The simultaneous exchange “eliminates the need for the counterparties to put up cash collateral, thus reducing capital cost, intraday liquidity requirements, and operational risk,” Tomenko said. “And this is really the added value of the platform.”

The technology also promises to eliminate manual errors and enable firms to consolidate their collateral inventories across custodians and trading-platform silos. “This is a longstanding issue for both the securities lending and repurchase-agreement markets, where post-trade reconciliation can take a lot of time and cost firms more money than the actual trade is worth,” explained Josh Galper, principal at Finadium.

More Transaction Types

HQLAᵡ and DB1 plan to introduce more transaction types this year, Tomenko said. Banks will be the primary participants on the platform initially, he added, and some asset managers are analyzing whether it could facilitate variation margin for derivative transactions.

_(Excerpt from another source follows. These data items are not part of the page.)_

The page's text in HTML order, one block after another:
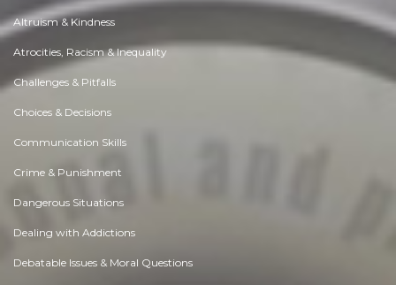
Altruism & Kindness
Atrocities, Racism & Inequality
Challenges & Pitfalls
Choices & Decisions
Communication Skills
Crime & Punishment
Dangerous Situations
Dealing with Addictions
Debatable Issues & Moral Questions
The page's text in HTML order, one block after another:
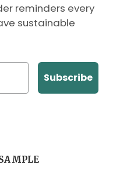
reminders every
sustainable
Subscribe
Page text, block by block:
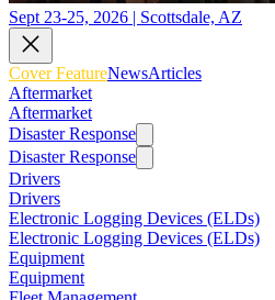
Sept 23-25, 2026 | Scottsdale, AZ
Cover FeatureNewsArticles
Aftermarket
Aftermarket
Disaster Response
Disaster Response
Drivers
Drivers
Electronic Logging Devices (ELDs)
Electronic Logging Devices (ELDs)
Equipment
Equipment
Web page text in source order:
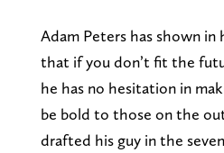
Adam Peters has shown
that if you don’t fit the
he has no hesitation in
be bold to those on the
drafted his guy in the
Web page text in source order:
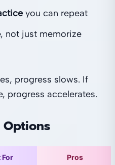
you can repeat
not just memorize
progress slows. If
progress accelerates.
Options
For Pros
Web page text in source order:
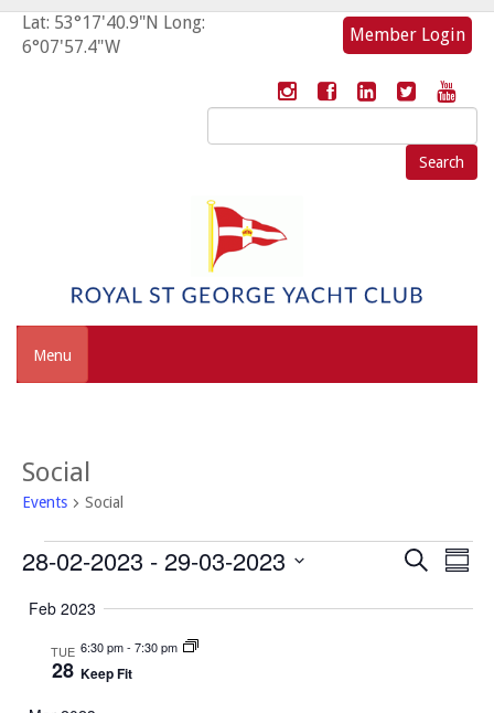
Lat: 53°17'40.9"N Long:
6°07'57.4"W
Member Login
Search
for:
Menu
Social
Events Social
Events Search
28-02-2023 - 29-03-2023
date.
Feb 2023
TUE
28
6:30 pm- 7:30 pm
Keep Fit
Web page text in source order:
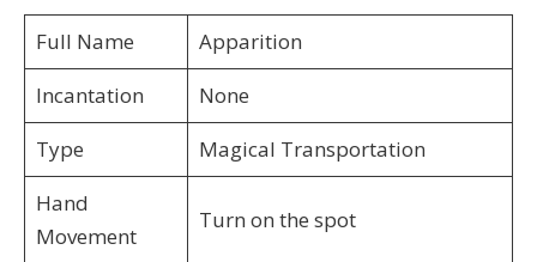
Full Name
Apparition
Incantation
None
Type
Magical Transportation
Hand
Movement
Turn on the spot
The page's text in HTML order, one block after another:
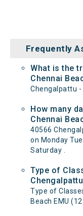
Frequently
What is the
Chennai
Chengalpattu -
How many
Chennai
40566
on Monday
Saturday .
Type of
Type of
Beach EMU
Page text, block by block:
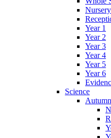
Year 1
Year 2
Year 3
Year 4
Year 5
Year 6
Science
Autumn
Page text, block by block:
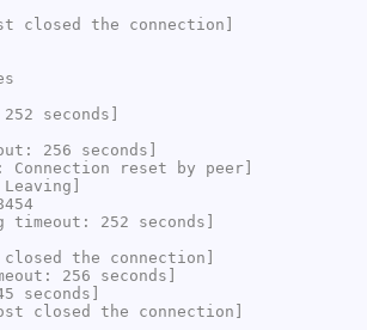
closed the connection]
seconds]
256 seconds]
reset by peer]
252 seconds]
the connection]
256 seconds]
seconds]
closed the connection]
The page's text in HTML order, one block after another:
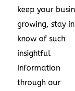
keep your
growing, stay
know of such
insightful
information
through our
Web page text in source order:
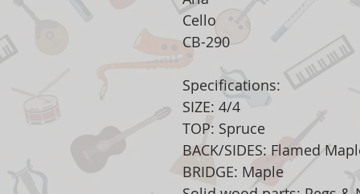
Cello
CB-290
Specifications:
SIZE: 4/4
TOP: Spruce
BACK/SIDES: Flamed
BRIDGE: Maple
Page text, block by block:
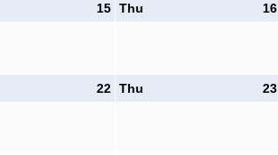
15 16
Thu
22 23
Thu
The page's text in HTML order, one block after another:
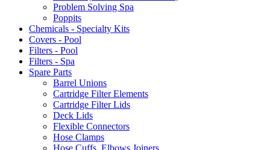
Problem Solving Spa
Poppits
Chemicals - Specialty Kits
Covers - Pool
Filters - Pool
Filters - Spa
Spare Parts
Barrel Unions
Cartridge Filter Elements
Cartridge Filter Lids
Deck Lids
Flexible Connectors
Hose Clamps
Hose Cuffs, Elbows Joiners
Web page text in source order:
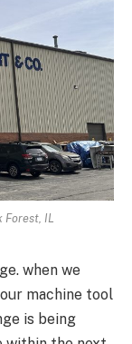
IL
when we
machine tool
is being
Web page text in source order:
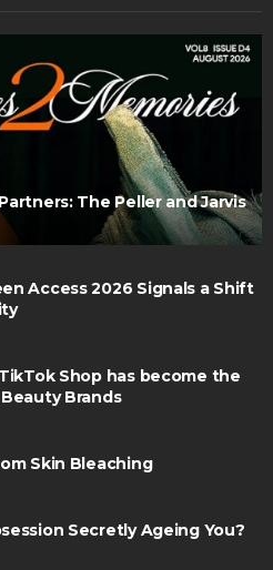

Eurex is currently the only marketplace live with HQLAᵡ. Ten banks are listed as users, including BNP Paribas, ING, BNY Mellon, Goldman Sachs, JPMorgan, CIBC and UBS as stakeholders. Additional marketplaces joining the platform would enable those financial institutions and others to more efficiently transact across borders.

Despite the industry support, HQLAᵡ has completed relatively few transactions since the first one in 2018. Its first agency transaction took place last July, and in September it reached a “new volume milestone” after executing a series of 35-day transactions totaling €1 billion between two stakeholder banks.

The platform has yet to be “used by the industry in a consistent way for live trading,” Galper commented.

O’Connell said he sees firms moving beyond proofs of concept, and “we will start to see scale build in 2023.”

Still, said Jain, “Nobody has come out and quantified the benefits of increased revenues or cost savings. After the initial announcement of one-off transactions, there is a need to ensure that the depth of use cases goes to the next level and keeps happening on a regular basis.”

The Aite-Novarica analyst said tokenizing securities is “fantastic . . . There’s definitely an interest in the market around this type of solution, but getting it operational on a day-to-day basis is the challenge.”